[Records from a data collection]
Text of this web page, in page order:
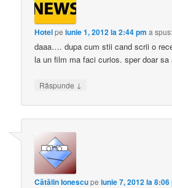
Hotelpeiunie 1, 2012 la 2:44 pm a spus:
daaa…. dupa cum stii cand scrii o
la un film ma faci curios. sper doar
Răspunde ↓
Cătălin Ionescupeiunie 7, 2012 la 8:06
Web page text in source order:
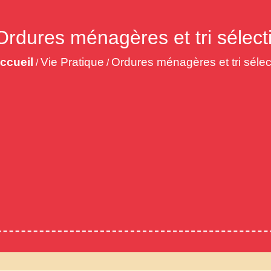
ménagères et tri
/Vie Pratique / Ordures ménagères et tri
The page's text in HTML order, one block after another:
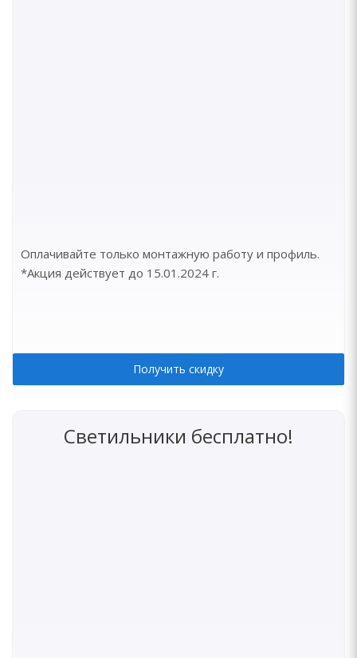
Оплачивайте только монтажную работу и профиль.
*Акция действует до 15.01.2024 г.
Получить скидку
Светильники бесплатно!
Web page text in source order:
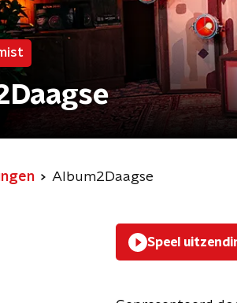
Album2Daagse
Speel
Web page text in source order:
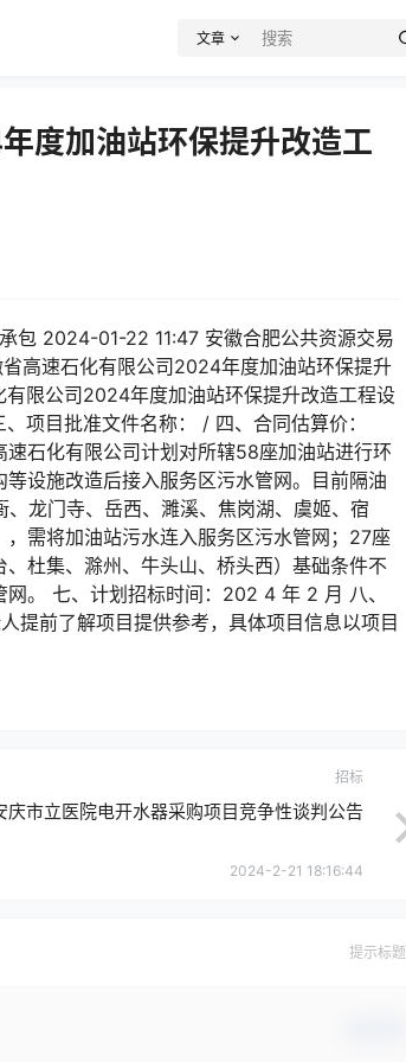
文章
度加油站环保提升改造工
包 2024-01-22 11:47 安徽合肥公共资源交易
速石化有限公司2024年度加油站环保提升
限公司2024年度加油站环保提升改造工程设
项目批准文件名称： / 四、合同估算价：
石化有限公司计划对所辖58座加油站进行环
设施改造后接入服务区污水管网。目前隔油
龙门寺、岳西、濉溪、焦岗湖、虞姬、宿
需将加油站污水连入服务区污水管网；27座
杜集、滁州、牛头山、桥头西）基础条件不
。 七、计划招标时间：202 4 年 2 月 八、
提前了解项目提供参考，具体项目信息以项目
招标
庆市立医院电开水器采购项目竞争性谈判公告
2024-2-21 18:16:44
提示标题
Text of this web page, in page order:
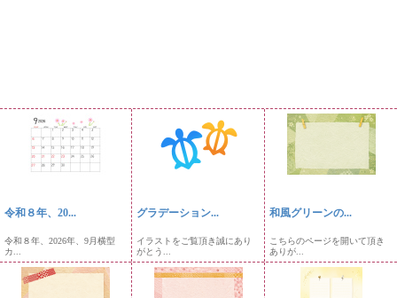
令和８年、20...
令和８年、2026年、9月横型
カ...
グラデーション...
イラストをご覧頂き誠にあり
がとう...
和風グリーンの...
こちらのページを開いて頂き
ありが...
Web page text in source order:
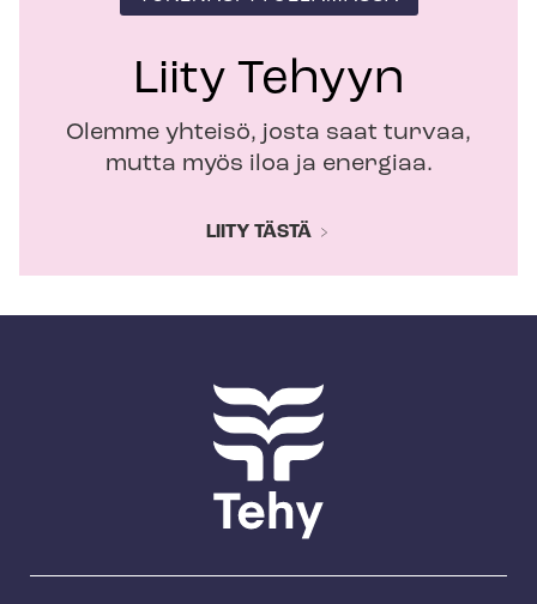
Liity Tehyyn
Olemme yhteisö, josta saat turvaa,
mutta myös iloa ja energiaa.
LIITY TÄSTÄ
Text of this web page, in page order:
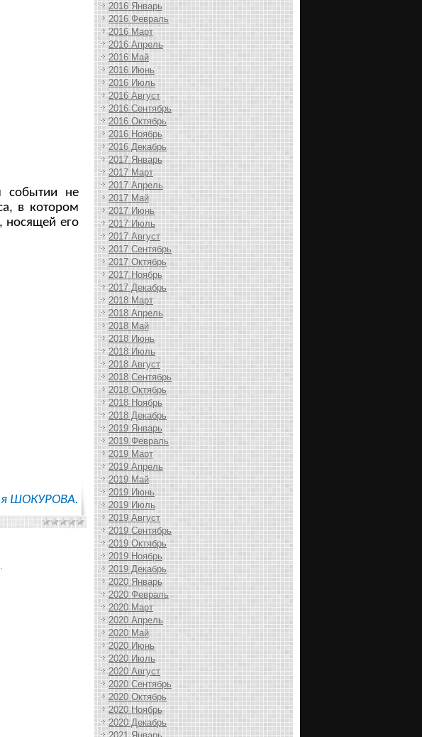
событии не
в котором
его
ШОКУРОВА.
2016 Январь
2016 Февраль
2016 Март
2016 Апрель
2016 Май
2016 Июнь
2016 Июль
2016 Август
2016 Сентябрь
2016 Октябрь
2016 Ноябрь
2016 Декабрь
2017 Январь
2017 Март
2017 Апрель
2017 Май
2017 Июнь
2017 Июль
2017 Август
2017 Сентябрь
2017 Октябрь
2017 Ноябрь
2017 Декабрь
2018 Март
2018 Апрель
2018 Май
2018 Июнь
2018 Июль
2018 Август
2018 Сентябрь
2018 Октябрь
2018 Ноябрь
2018 Декабрь
2019 Январь
2019 Февраль
2019 Март
2019 Апрель
2019 Май
2019 Июнь
2019 Июль
2019 Август
2019 Сентябрь
2019 Октябрь
2019 Ноябрь
2019 Декабрь
2020 Январь
2020 Февраль
2020 Март
2020 Апрель
2020 Май
2020 Июнь
2020 Июль
2020 Август
2020 Сентябрь
2020 Октябрь
2020 Ноябрь
2020 Декабрь

→ **YOUR OBJECTIVE**
A verbatim reproduction is expected: starting at the line above that has "项目批准文件名称： / 四、合同估算价：", ending at the line that has "イラストをご覧頂き誠にあり", both included, and with no pictures and no other lines.

→ **RESPONSE BELOW**
项目批准文件名称： / 四、合同估算价：
石化有限公司计划对所辖58座加油站进行环
设施改造后接入服务区污水管网。目前隔油
龙门寺、岳西、濉溪、焦岗湖、虞姬、宿
需将加油站污水连入服务区污水管网；27座
杜集、滁州、牛头山、桥头西）基础条件不
。 七、计划招标时间：202 4 年 2 月 八、
提前了解项目提供参考，具体项目信息以项目
招标
庆市立医院电开水器采购项目竞争性谈判公告
2024-2-21 18:16:44
提示标题
Text of this web page, in page order:
令和８年、20...
令和８年、2026年、9月横型
カ...
グラデーション...
イラストをご覧頂き誠にあり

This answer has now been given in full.